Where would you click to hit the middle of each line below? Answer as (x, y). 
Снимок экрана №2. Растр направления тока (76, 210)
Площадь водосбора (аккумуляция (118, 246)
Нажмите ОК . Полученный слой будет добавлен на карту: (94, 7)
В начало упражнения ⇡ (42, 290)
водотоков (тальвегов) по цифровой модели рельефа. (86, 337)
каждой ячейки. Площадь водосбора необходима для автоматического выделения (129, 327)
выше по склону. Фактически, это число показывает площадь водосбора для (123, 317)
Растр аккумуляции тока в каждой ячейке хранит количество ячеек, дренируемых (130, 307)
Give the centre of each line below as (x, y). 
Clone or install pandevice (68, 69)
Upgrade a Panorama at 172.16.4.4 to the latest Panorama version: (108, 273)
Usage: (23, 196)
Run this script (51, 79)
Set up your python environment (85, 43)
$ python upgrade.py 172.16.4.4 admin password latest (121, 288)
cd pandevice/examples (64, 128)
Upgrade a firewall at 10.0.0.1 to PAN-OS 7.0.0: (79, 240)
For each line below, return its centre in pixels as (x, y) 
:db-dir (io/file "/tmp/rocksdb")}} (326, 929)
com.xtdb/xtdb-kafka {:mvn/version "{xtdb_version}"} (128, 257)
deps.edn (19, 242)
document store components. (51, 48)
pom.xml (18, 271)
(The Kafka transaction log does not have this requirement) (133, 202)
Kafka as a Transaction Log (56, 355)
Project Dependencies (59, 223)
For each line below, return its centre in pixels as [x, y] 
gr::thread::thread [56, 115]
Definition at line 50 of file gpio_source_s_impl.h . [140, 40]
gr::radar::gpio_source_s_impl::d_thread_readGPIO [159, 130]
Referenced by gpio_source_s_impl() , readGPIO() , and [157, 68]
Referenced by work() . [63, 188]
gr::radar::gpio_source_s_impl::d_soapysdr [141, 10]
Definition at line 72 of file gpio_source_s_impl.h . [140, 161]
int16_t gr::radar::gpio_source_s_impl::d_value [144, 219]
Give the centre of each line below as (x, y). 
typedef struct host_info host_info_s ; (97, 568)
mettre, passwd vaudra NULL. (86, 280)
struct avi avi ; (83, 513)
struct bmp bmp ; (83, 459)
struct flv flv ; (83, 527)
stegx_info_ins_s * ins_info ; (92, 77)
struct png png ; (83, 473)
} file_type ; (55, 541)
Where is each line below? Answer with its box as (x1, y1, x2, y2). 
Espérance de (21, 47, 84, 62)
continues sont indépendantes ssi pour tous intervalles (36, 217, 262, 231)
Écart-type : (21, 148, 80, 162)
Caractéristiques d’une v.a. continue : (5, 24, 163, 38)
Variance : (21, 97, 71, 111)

**TASK ITEM**
Look through the data and show every line containing "return".

**REPLY TO THE EXERCISE**
For each line below, return its centre in pixels as (x, y) 
For each line below, return its centre in pixels as [x, y] 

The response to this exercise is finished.